Customer service centres record thousands of conversations every day, and those audio files hold useful signals: whether customers are satisfied, which problems come up most often, and how sentiment shifts over the course of a call. Reviewing the recordings by hand is slow and inconsistent. Modern artificial intelligence (AI) makes it possible to automate customer call sentiment analysis end to end, transcribing calls, detecting sentiment, and surfacing recurring themes using open-source tools that run offline.

This walkthrough describes a complete customer sentiment analyzer that transcribes audio with Whisper, classifies sentiment and emotion, extracts topics with BERTopic, and presents the results in an interactive dashboard. Because every component runs locally, sensitive customer data never leaves the machine.

Dashboard overview showing sentiment gauge, sentiment radar and topic distribution

Why local AI matters for customer data

Running the pipeline on local, open-source models keeps recordings and transcripts on infrastructure the organisation controls, which simplifies compliance with privacy obligations and avoids sending personal data to third-party APIs. It also removes per-call usage costs and makes results reproducible.

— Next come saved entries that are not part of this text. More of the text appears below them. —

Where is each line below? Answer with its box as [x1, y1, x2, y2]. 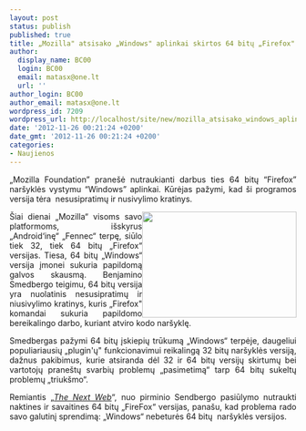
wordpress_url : [9, 115, 67, 124]
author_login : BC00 [9, 89, 84, 98]
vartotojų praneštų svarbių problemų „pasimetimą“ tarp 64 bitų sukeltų [9, 364, 297, 375]
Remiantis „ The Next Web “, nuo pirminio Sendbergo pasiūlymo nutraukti [9, 391, 297, 402]
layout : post [9, 13, 59, 23]
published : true [9, 30, 71, 39]
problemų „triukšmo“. [9, 374, 89, 385]
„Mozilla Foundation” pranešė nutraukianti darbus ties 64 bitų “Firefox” [9, 174, 297, 185]
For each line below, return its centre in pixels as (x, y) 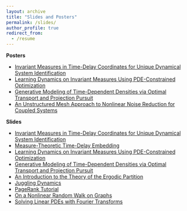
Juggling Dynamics (38, 183)
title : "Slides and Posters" (42, 17)
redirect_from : (25, 33)
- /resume (23, 39)
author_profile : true (33, 28)
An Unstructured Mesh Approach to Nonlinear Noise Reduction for (95, 104)
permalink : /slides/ (31, 22)
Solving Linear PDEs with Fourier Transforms (69, 202)
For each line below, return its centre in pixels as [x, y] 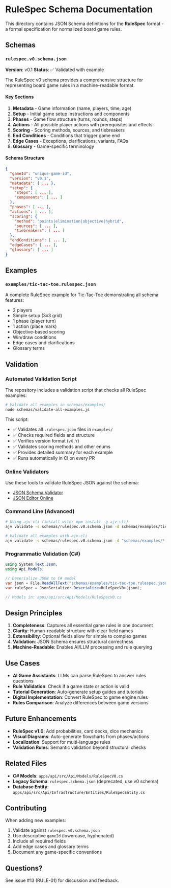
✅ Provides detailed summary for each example [63, 452]
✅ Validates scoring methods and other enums [62, 447]
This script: [17, 419]
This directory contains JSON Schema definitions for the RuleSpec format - [84, 24]
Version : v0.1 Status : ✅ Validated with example [55, 70]
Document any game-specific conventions [57, 852]
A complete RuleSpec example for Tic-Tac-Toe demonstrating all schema [82, 295]
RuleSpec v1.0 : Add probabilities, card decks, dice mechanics [78, 731]
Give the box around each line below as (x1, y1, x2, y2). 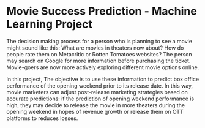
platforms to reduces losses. (6, 115, 78, 122)
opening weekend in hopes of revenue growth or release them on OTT (6, 108, 184, 115)
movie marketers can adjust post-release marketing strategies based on (6, 88, 188, 96)
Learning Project (6, 17, 93, 31)
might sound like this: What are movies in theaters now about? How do (6, 44, 184, 51)
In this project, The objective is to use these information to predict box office (6, 75, 199, 83)
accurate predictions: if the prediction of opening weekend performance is (6, 95, 195, 102)
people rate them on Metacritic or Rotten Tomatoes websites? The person (6, 50, 192, 58)
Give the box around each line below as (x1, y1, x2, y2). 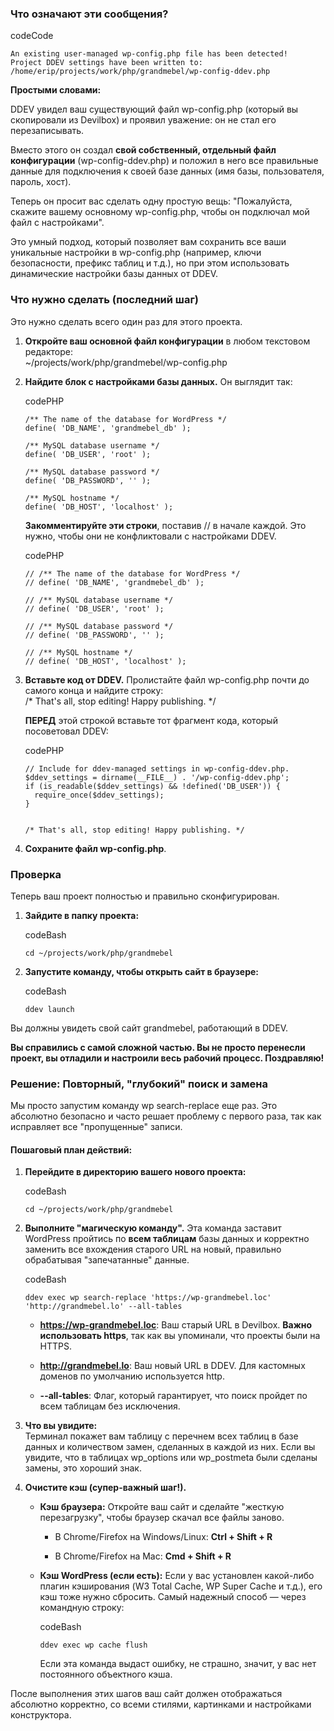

System architecture overview shows how well each component handles a task. This modular design makes the system easy to understand, test, and expand

Prerequisites

The project assumes a working Python environment and familiarity with installing packages. The main dependencies are an automatic speech recognition model, a transformer-based classifier, a topic-modelling library, and a dashboard framework.

Setting up the project

The setup step installs the required libraries and prepares the project structure.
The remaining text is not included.